What to produce ▸ Only lines holding the word "North" are wanted. Copy them from the listing below.

Information ▸
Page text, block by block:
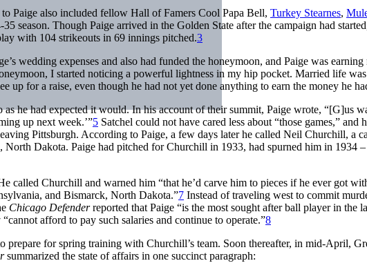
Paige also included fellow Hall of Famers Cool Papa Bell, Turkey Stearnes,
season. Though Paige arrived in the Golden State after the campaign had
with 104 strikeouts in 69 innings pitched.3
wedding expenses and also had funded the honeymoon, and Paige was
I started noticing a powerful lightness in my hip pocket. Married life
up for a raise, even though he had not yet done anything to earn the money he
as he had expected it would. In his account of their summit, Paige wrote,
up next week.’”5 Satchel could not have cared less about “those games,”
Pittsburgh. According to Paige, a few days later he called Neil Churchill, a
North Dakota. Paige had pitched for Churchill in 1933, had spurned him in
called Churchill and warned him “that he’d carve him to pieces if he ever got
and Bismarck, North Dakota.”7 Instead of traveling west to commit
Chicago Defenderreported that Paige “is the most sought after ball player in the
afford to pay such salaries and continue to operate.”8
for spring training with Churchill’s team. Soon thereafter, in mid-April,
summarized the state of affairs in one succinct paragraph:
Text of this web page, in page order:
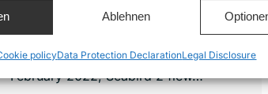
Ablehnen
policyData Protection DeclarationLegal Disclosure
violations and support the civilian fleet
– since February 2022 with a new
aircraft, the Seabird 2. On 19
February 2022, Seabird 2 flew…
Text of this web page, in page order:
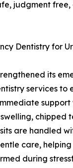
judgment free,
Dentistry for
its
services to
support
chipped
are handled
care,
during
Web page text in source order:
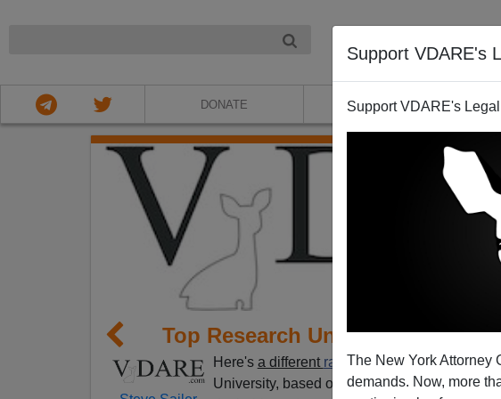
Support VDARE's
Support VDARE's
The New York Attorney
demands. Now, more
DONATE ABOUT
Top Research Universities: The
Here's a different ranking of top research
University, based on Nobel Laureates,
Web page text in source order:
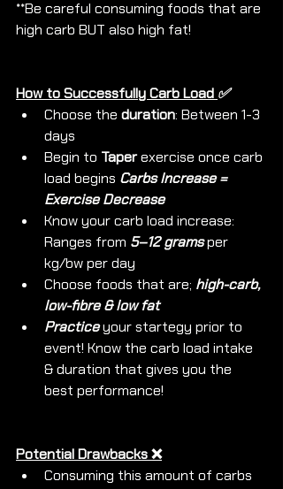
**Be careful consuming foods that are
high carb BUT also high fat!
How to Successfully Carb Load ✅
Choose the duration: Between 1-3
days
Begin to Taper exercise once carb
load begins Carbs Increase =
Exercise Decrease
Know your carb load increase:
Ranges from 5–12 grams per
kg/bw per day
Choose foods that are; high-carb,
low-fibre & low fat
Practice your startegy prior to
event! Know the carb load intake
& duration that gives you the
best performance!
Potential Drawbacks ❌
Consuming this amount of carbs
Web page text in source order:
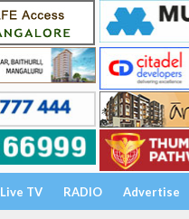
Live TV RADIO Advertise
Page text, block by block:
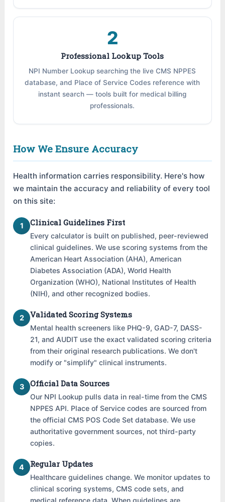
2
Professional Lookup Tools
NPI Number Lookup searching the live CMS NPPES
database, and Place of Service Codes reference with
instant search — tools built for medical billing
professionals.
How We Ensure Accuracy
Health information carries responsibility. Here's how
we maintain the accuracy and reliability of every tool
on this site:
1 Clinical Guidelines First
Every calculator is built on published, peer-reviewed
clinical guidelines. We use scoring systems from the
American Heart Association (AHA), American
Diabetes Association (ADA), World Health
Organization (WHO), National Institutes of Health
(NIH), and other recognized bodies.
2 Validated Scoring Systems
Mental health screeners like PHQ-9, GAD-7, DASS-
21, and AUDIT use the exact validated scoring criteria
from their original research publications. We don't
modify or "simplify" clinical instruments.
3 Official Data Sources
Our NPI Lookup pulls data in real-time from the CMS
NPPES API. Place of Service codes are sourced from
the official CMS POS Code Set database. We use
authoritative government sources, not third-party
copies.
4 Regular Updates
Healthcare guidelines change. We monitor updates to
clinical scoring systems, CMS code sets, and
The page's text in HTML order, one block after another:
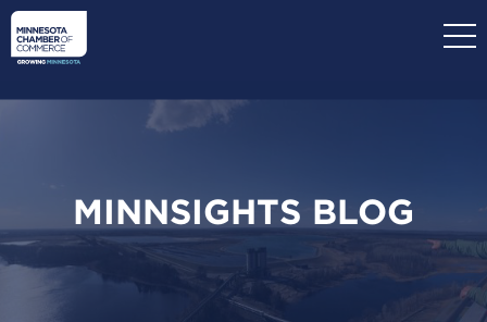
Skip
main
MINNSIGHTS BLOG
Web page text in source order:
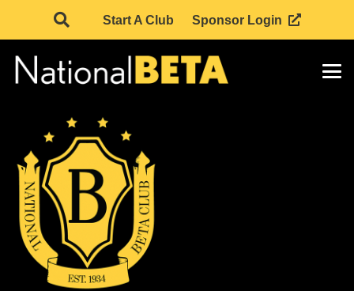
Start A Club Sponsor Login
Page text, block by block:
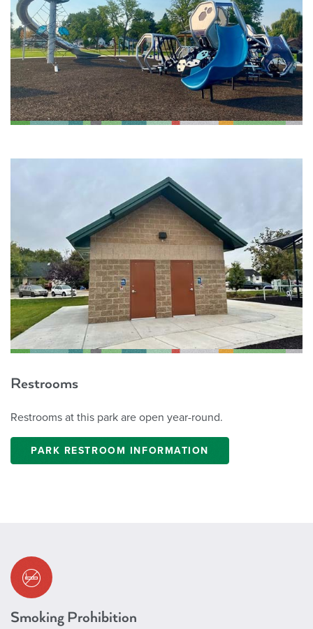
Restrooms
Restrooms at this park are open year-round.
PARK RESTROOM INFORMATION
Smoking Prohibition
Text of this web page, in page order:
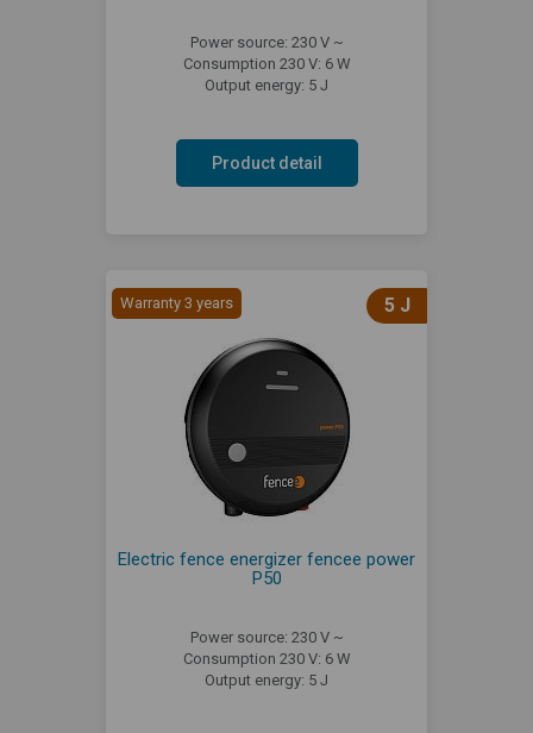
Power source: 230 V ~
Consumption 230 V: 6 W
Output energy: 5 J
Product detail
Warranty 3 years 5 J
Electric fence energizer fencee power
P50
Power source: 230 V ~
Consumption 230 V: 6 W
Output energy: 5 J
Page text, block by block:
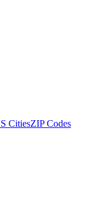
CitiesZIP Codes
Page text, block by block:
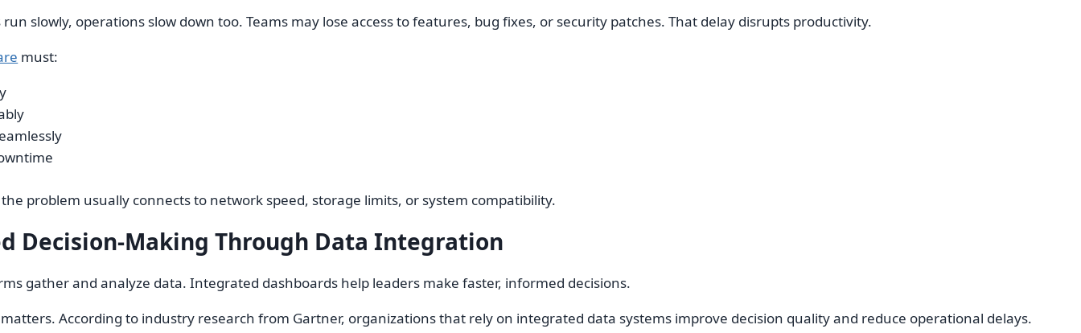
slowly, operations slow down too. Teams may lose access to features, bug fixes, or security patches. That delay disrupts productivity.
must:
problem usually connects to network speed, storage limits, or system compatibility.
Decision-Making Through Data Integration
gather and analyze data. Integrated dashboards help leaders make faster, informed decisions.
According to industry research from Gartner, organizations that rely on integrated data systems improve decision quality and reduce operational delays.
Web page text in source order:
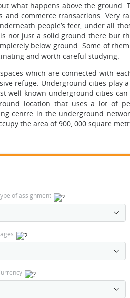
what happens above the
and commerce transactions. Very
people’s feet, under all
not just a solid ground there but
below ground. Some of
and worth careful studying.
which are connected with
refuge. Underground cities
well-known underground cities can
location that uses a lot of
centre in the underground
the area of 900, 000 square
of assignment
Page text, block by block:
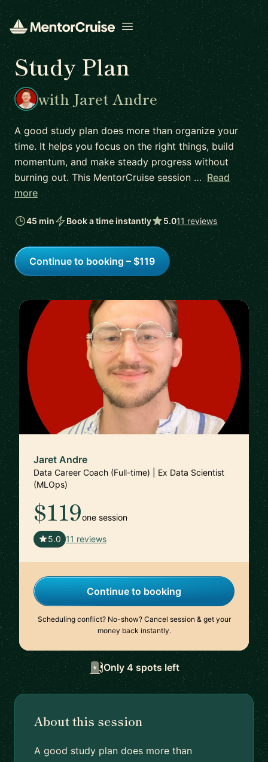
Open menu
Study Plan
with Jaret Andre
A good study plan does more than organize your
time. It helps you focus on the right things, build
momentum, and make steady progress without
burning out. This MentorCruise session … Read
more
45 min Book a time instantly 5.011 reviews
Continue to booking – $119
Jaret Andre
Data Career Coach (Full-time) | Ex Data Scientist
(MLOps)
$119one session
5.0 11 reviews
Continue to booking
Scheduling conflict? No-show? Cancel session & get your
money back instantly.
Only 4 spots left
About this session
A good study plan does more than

Exercise output ▸
North Dakota. Paige had pitched for Churchill in 1933, had spurned him in
and Bismarck, North Dakota.”7 Instead of traveling west to commit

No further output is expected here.